Overall, the latter situation is fairly common for the church jurisdiction-changing process in Ukraine; often, the UOC MP denounces the legitimate decision-making process on the part of the parish as the “seizure” of a church. At other times, the voting procedure has questionable legitimacy, as those participating are said not to be true parishioners. However, the issue of eligibility to vote in such a church jurisdiction switch is a contentious one: official registers of parishioners simply do not exist, opening up the possibility of manipulations from both the UOC MP and OCU.
The picture of this church’s takeover turned out to be so unpalatable that OCU leader Metropolitan Epifaniy issued a statement condemning the use of force against a place of worship.
2 April. A video of a Ukrainian veteran being roughly escorted out of a liturgy in UOC MP cathedral in the west-Ukrainian city of Khmelnytskyi after asking “how many people must be killed so that people stop going to the Moscow church” went viral, and after hundreds gathered outside the church, a procedure of voting to change the temple’s jurisdiction was held. The priest voluntarily surrendered the keys and was promptly dismissed by the UOC MP leadership.
5 April. In a case that particularly reveals the complexities of the Ukrainian Orthodox parish situation, a church in the Zadubrivka village of the south-western Chernivtsi Oblast was taken over by OCU supporters after a video was shown of the UOC MP priests refusing to open the doors for funeral rites of a Ukrainian soldier who was killed defending his country from the Russian invasion of Ukraine, prompting knee-jerk societal accusations that the Moscow-affiliated priests took the opportunity to scoff at the killed soldier as they actually support the Russian invasion.
Naturally, such insinuations elicited societal outrage, and so the subsequent video of the church doors being broken down and the OCU MP priests being expelled for the sake of this funeral rite appeared as overdue retribution against an internal enemy. However, the actual situation is more complex. In a video released after the capture of the church, the OCU MP priest released a video stating that all funerals were customarily held in the churchyard and not inside the church, and this was agreed with the organizers of the funeral of the KIA soldier.

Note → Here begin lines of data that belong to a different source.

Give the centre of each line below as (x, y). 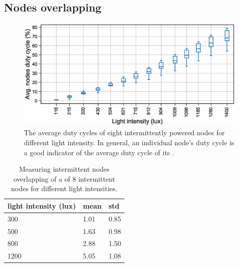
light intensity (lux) (42, 205)
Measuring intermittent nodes (64, 169)
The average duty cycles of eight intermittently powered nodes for (124, 133)
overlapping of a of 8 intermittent (64, 178)
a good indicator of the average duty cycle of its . (99, 152)
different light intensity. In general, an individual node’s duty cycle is (129, 142)
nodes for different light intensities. (64, 188)
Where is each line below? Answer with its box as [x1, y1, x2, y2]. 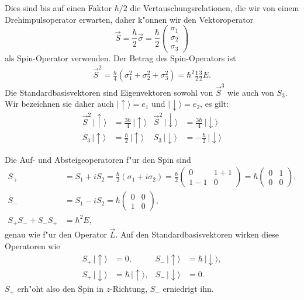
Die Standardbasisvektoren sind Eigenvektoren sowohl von [5, 86, 213, 98]
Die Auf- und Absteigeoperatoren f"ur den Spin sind [5, 153, 191, 165]
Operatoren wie [5, 240, 60, 252]
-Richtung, [110, 282, 148, 295]
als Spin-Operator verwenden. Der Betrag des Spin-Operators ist [5, 51, 236, 64]
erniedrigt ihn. [163, 282, 214, 295]
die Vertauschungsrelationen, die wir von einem [130, 2, 299, 13]
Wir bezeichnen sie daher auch [5, 97, 114, 110]
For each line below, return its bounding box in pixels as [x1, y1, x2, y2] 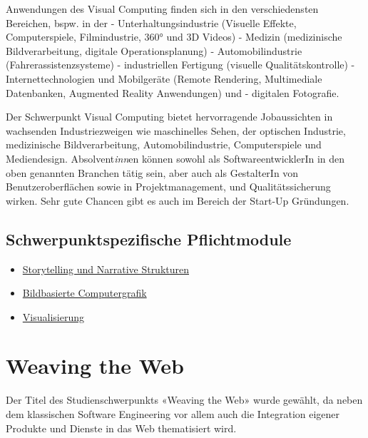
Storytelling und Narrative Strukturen [22, 261, 190, 276]
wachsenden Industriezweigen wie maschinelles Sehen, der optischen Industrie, [6, 123, 346, 138]
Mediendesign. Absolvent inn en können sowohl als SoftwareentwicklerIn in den [6, 151, 345, 165]
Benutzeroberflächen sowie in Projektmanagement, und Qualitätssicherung [6, 179, 331, 194]
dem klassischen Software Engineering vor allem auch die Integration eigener [6, 407, 340, 422]
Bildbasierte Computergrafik [22, 285, 147, 300]
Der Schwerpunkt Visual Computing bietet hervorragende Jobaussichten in [6, 109, 333, 124]
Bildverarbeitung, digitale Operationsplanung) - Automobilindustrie [6, 43, 302, 58]
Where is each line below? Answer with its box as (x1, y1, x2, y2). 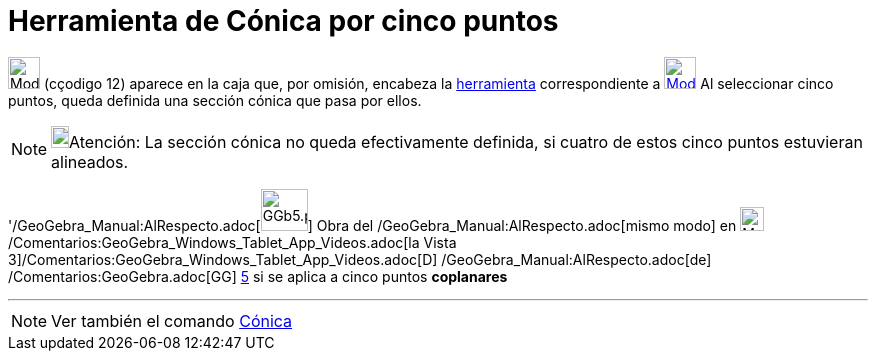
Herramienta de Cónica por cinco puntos (8, 4, 559, 38)
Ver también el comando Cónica (51, 310, 293, 331)
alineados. (51, 151, 129, 172)
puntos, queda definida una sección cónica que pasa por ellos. (8, 91, 422, 109)
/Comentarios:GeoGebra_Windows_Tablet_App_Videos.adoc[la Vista (8, 233, 457, 251)
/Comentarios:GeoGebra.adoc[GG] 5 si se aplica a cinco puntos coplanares (8, 267, 508, 285)
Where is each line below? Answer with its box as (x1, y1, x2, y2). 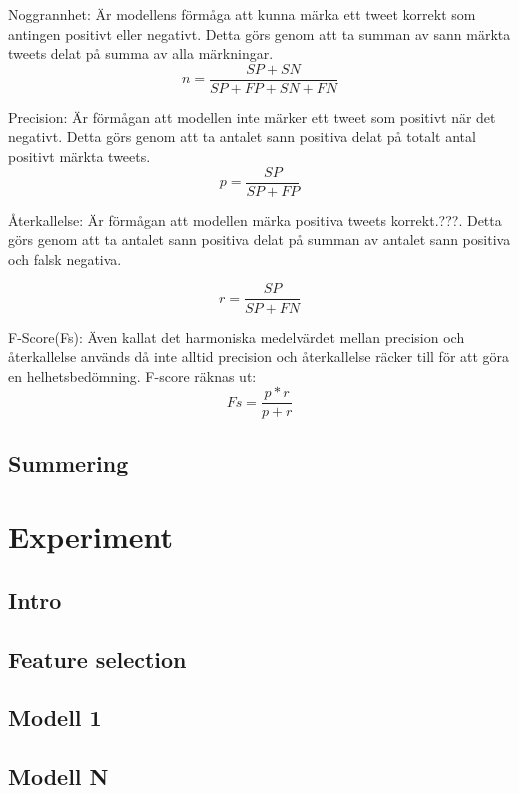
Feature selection (8, 643, 187, 674)
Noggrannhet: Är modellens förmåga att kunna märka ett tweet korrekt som (8, 4, 476, 24)
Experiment (8, 516, 174, 557)
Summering (8, 447, 129, 478)
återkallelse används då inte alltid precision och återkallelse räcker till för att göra (8, 346, 510, 367)
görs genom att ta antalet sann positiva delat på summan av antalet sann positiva (8, 229, 511, 250)
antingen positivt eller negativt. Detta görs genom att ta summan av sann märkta (8, 23, 511, 44)
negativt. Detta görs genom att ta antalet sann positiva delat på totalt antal (8, 126, 476, 147)
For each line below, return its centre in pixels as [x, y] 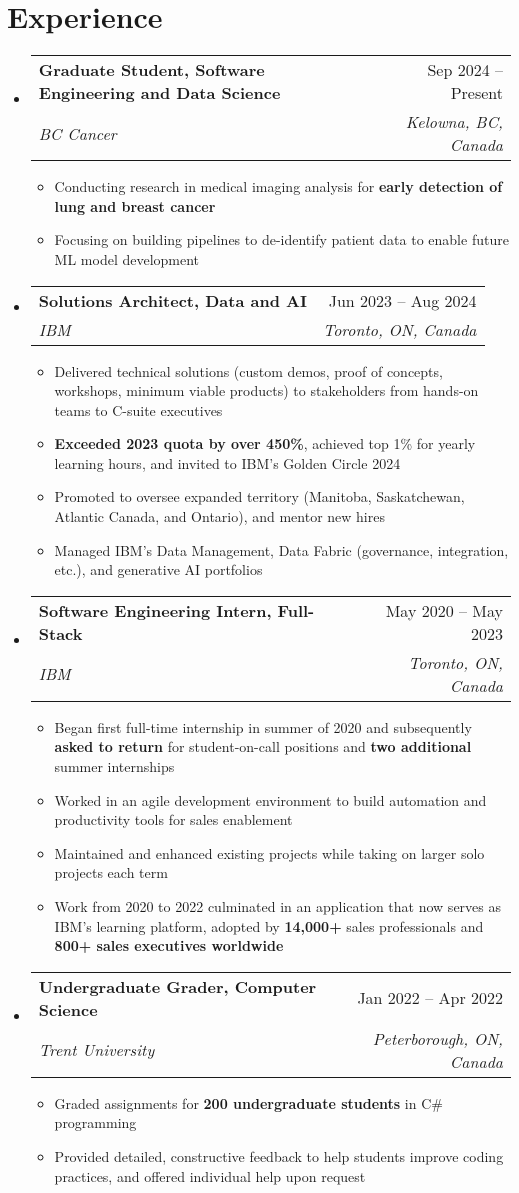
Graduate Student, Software [151, 70]
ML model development [127, 258]
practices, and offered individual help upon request [210, 1175]
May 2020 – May [444, 610]
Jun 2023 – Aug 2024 [402, 300]
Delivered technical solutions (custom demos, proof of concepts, [248, 370]
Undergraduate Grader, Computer [177, 986]
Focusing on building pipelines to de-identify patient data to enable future [281, 239]
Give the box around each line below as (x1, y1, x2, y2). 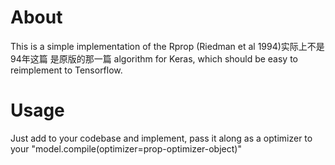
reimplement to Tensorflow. (10, 64, 123, 76)
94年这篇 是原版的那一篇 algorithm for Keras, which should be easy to (10, 52, 299, 65)
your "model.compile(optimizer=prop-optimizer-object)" (10, 142, 242, 155)
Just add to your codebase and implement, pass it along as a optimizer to (10, 132, 313, 144)
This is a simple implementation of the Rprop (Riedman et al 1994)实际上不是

But the real reason for the UOC MP priests not letting the funeral inside is that they understood that if they let the OCU supporters in, the latter would take over the church, religious scholar and professor of the Ostroh Academy Andriy Smyrnov explained to Euromaidan Press. This particular church had a legal status in limbo: in 2019, the parish voted to leave the UOC MP and join the OCU, which should have been reason enough for them to be allowed to use the church building. However, this did not happen: the UOC MP took the case to court and won, but the OCU appealed the decision and how awaits the final verdict. Over all this time, the part of the parish that voted to join the OCU was denied entrance to the church building and the police sabotaged their duty to ensure that they are allowed to use it, likely due to pressure from the regional state authorities, while the OCU had claimed a plethora of provocations from the side of the UOC MP which impeded use of church property.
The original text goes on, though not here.